◆ ASSIGNED TASK: The job is to find each line of the records below that includes the word "initiatives" and copy it.
○ ○ ○ ○
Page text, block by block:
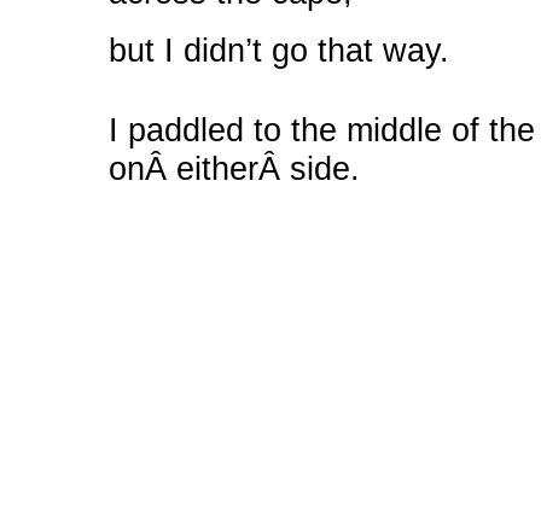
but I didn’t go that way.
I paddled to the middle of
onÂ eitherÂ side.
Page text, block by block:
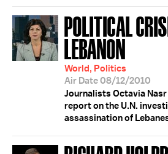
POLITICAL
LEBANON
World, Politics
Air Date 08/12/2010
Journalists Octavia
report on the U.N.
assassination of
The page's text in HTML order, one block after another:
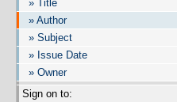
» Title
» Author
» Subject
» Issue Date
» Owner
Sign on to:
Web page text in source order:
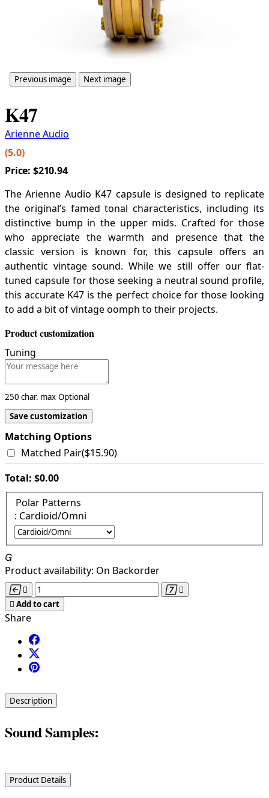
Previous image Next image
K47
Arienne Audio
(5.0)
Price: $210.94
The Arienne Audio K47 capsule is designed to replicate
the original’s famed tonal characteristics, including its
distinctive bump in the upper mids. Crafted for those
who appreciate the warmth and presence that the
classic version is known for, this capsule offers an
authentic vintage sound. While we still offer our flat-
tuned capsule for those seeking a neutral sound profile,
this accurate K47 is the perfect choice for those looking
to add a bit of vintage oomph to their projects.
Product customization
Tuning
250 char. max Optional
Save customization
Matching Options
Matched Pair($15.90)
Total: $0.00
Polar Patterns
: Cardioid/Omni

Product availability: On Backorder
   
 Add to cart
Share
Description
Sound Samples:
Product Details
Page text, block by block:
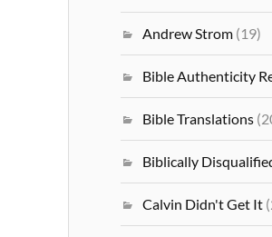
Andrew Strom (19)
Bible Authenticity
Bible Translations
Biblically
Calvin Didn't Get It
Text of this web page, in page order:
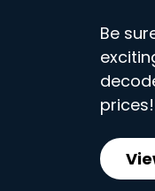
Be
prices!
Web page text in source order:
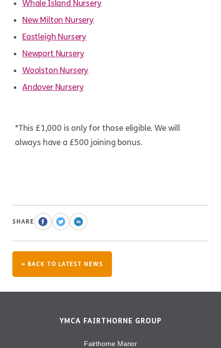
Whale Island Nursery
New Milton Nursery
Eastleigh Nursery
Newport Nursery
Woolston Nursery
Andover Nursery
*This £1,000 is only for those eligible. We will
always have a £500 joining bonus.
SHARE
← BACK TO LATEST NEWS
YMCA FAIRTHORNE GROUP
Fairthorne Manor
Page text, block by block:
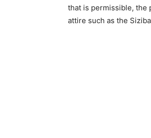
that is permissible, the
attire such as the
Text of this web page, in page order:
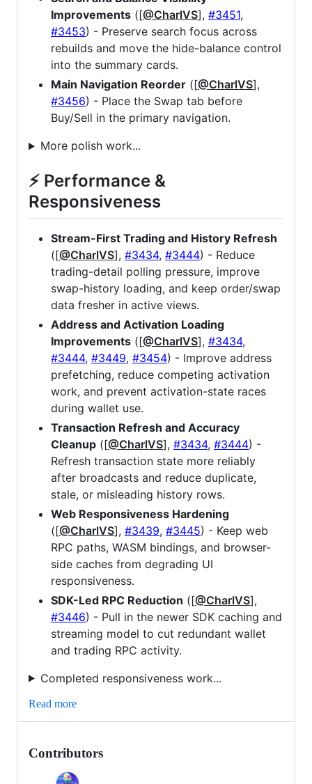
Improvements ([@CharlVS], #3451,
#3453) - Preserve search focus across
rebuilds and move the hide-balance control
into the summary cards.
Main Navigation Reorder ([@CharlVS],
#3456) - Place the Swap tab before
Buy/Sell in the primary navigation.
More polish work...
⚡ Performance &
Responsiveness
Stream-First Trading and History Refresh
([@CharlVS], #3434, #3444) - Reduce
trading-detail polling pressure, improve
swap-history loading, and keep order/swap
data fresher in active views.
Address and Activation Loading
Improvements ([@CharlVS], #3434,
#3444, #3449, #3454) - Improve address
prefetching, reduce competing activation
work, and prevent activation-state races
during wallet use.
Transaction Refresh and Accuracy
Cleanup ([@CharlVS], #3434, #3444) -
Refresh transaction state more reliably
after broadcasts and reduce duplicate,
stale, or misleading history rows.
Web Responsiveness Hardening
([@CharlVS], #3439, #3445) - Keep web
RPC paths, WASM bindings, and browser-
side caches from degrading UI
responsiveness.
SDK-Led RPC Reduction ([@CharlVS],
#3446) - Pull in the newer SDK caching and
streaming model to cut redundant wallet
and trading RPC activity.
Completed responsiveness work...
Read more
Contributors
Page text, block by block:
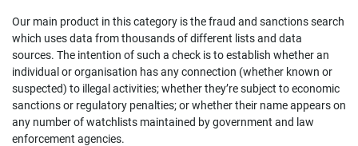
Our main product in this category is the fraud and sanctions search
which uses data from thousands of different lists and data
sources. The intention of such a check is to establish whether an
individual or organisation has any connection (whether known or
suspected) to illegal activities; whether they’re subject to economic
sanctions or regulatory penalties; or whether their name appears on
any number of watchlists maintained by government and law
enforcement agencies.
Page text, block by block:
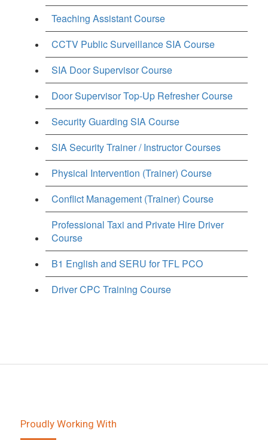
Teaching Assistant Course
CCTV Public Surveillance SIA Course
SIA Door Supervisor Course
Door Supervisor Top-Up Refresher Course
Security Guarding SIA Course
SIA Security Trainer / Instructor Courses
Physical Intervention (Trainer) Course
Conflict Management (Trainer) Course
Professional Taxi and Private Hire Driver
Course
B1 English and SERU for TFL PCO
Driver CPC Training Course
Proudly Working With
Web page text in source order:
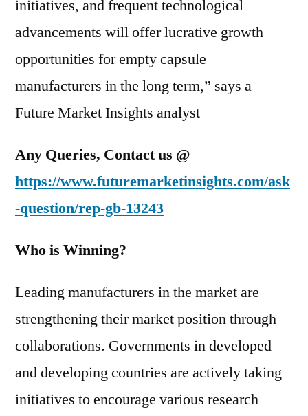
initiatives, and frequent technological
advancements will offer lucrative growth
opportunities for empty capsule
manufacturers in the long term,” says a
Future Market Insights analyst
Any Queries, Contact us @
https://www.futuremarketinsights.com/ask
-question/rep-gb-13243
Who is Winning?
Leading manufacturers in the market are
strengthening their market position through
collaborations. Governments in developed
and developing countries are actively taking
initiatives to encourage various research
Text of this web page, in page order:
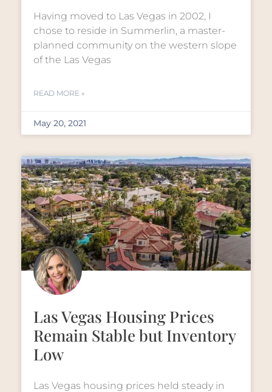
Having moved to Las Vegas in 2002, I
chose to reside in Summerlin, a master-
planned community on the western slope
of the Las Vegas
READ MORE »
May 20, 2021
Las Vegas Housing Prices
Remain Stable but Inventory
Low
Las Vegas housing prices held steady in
○ ○ ○ ○
◆ RESPONSE:
initiatives, and frequent technological
initiatives to encourage various research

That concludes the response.